## [Exercise details]
In your copy of the data below, reproduce every entry exactly and omit the pictures.
▶
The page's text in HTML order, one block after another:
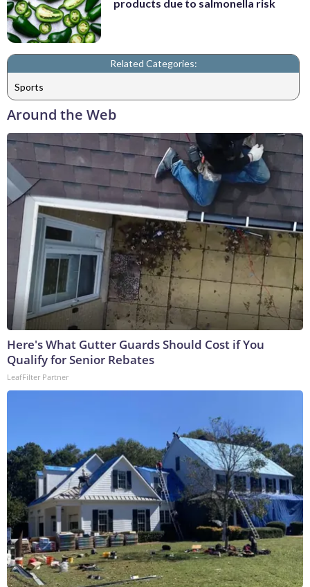
products due to salmonella risk
Related Categories:
Sports
Around the Web
Here's What Gutter Guards Should Cost if You
Qualify for Senior Rebates
LeafFilter Partner
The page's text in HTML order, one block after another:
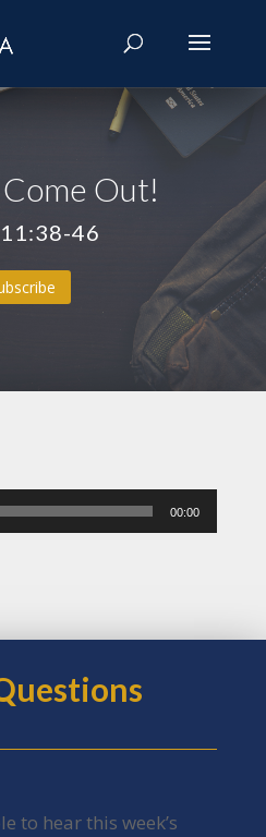
Out!
46
00:00
to hear this week’s
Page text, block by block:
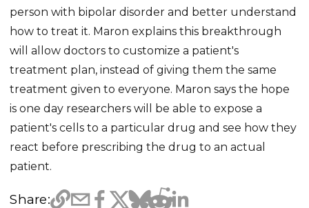
person with bipolar disorder and better understand
how to treat it. Maron explains this breakthrough
will allow doctors to customize a patient's
treatment plan, instead of giving them the same
treatment given to everyone. Maron says the hope
is one day researchers will be able to expose a
patient's cells to a particular drug and see how they
react before prescribing the drug to an actual
patient.
Share:
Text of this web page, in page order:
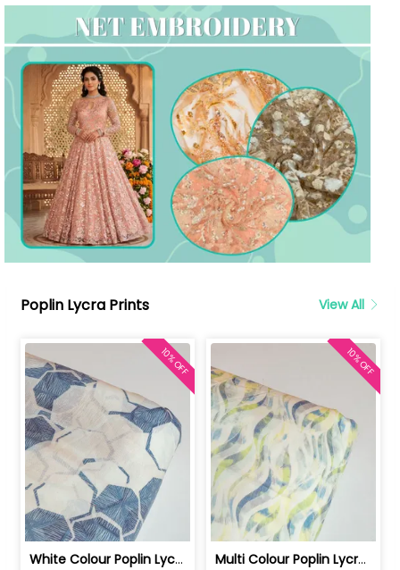
Poplin Lycra Prints View All
White Colour Poplin Lycra Printed Fabric | 100236119L
10% OFF
Multi Colour Poplin Lycra Printed Fabric | 100236119K
10% OFF
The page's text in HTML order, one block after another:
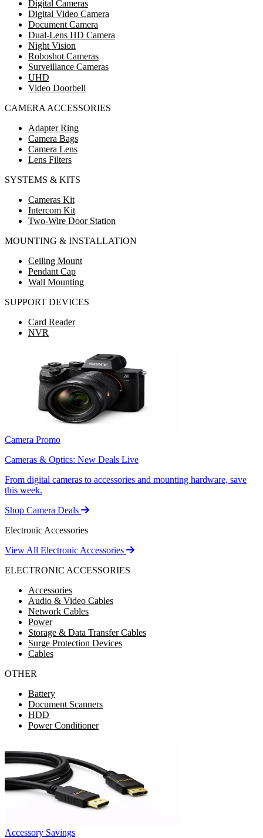
Digital Cameras
Digital Video Camera
Document Camera
Dual-Lens HD Camera
Night Vision
Roboshot Cameras
Surveillance Cameras
UHD
Video Doorbell
CAMERA ACCESSORIES
Adapter Ring
Camera Bags
Camera Lens
Lens Filters
SYSTEMS & KITS
Cameras Kit
Intercom Kit
Two-Wire Door Station
MOUNTING & INSTALLATION
Ceiling Mount
Pendant Cap
Wall Mounting
SUPPORT DEVICES
Card Reader
NVR
Camera Promo
Cameras & Optics: New Deals Live
From digital cameras to accessories and mounting hardware, save
this week.
Shop Camera Deals
Electronic Accessories
View All Electronic Accessories
ELECTRONIC ACCESSORIES
Accessories
Audio & Video Cables
Network Cables
Power
Storage & Data Transfer Cables
Surge Protection Devices
Cables
OTHER
Battery
Document Scanners
HDD
Power Conditioner
Accessory Savings
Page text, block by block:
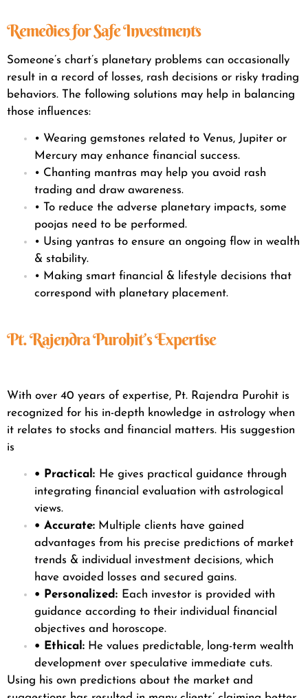
Remedies for Safe Investments
Someone’s chart’s planetary problems can occasionally
result in a record of losses, rash decisions or risky trading
behaviors. The following solutions may help in balancing
those influences:
• Wearing gemstones related to Venus, Jupiter or
Mercury may enhance financial success.
• Chanting mantras may help you avoid rash
trading and draw awareness.
• To reduce the adverse planetary impacts, some
poojas need to be performed.
• Using yantras to ensure an ongoing flow in wealth
& stability.
• Making smart financial & lifestyle decisions that
correspond with planetary placement.
Pt. Rajendra Purohit’s Expertise
With over 40 years of expertise, Pt. Rajendra Purohit is
recognized for his in-depth knowledge in astrology when
it relates to stocks and financial matters. His suggestion
is
• Practical: He gives practical guidance through
integrating financial evaluation with astrological
views.
• Accurate: Multiple clients have gained
advantages from his precise predictions of market
trends & individual investment decisions, which
have avoided losses and secured gains.
• Personalized: Each investor is provided with
guidance according to their individual financial
objectives and horoscope.
• Ethical: He values predictable, long-term wealth
development over speculative immediate cuts.
Using his own predictions about the market and
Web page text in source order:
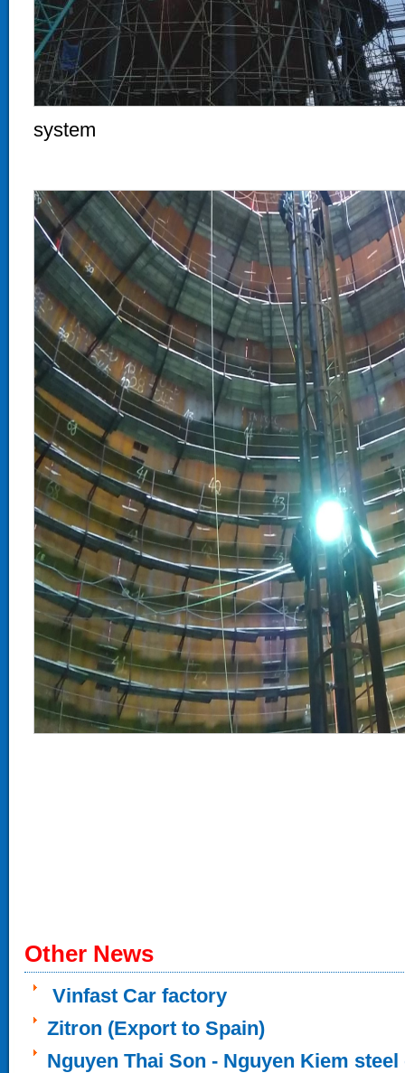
◀
## [Answer for the task]
The page's text in HTML order, one block after another:
products due to salmonella risk
Related Categories:
Sports
Around the Web
Here's What Gutter Guards Should Cost if You
Qualify for Senior Rebates
LeafFilter Partner
The page's text in HTML order, one block after another:
Out!
46
00:00
to hear this week’s
Page text, block by block:
person with bipolar disorder and better understand
how to treat it. Maron explains this breakthrough
will allow doctors to customize a patient's
treatment plan, instead of giving them the same
treatment given to everyone. Maron says the hope
is one day researchers will be able to expose a
patient's cells to a particular drug and see how they
react before prescribing the drug to an actual
patient.
Share:
Text of this web page, in page order:
Poplin Lycra Prints View All
White Colour Poplin Lycra Printed Fabric | 100236119L
10% OFF
Multi Colour Poplin Lycra Printed Fabric | 100236119K
10% OFF
The page's text in HTML order, one block after another:
Digital Cameras
Digital Video Camera
Document Camera
Dual-Lens HD Camera
Night Vision
Roboshot Cameras
Surveillance Cameras
UHD
Video Doorbell
CAMERA ACCESSORIES
Adapter Ring
Camera Bags
Camera Lens
Lens Filters
SYSTEMS & KITS
Cameras Kit
Intercom Kit
Two-Wire Door Station
MOUNTING & INSTALLATION
Ceiling Mount
Pendant Cap
Wall Mounting
SUPPORT DEVICES
Card Reader
NVR
Camera Promo
Cameras & Optics: New Deals Live
From digital cameras to accessories and mounting hardware, save
this week.
Shop Camera Deals
Electronic Accessories
View All Electronic Accessories
ELECTRONIC ACCESSORIES
Accessories
Audio & Video Cables
Network Cables
Power
Storage & Data Transfer Cables
Surge Protection Devices
Cables
OTHER
Battery
Document Scanners
HDD
Power Conditioner
Accessory Savings
Page text, block by block:
Remedies for Safe Investments
Someone’s chart’s planetary problems can occasionally
result in a record of losses, rash decisions or risky trading
behaviors. The following solutions may help in balancing
those influences:
• Wearing gemstones related to Venus, Jupiter or
Mercury may enhance financial success.
• Chanting mantras may help you avoid rash
trading and draw awareness.
• To reduce the adverse planetary impacts, some
poojas need to be performed.
• Using yantras to ensure an ongoing flow in wealth
& stability.
• Making smart financial & lifestyle decisions that
correspond with planetary placement.
Pt. Rajendra Purohit’s Expertise
With over 40 years of expertise, Pt. Rajendra Purohit is
recognized for his in-depth knowledge in astrology when
it relates to stocks and financial matters. His suggestion
is
• Practical: He gives practical guidance through
integrating financial evaluation with astrological
views.
• Accurate: Multiple clients have gained
advantages from his precise predictions of market
trends & individual investment decisions, which
have avoided losses and secured gains.
• Personalized: Each investor is provided with
guidance according to their individual financial
objectives and horoscope.
• Ethical: He values predictable, long-term wealth
development over speculative immediate cuts.
Using his own predictions about the market and
Web page text in source order:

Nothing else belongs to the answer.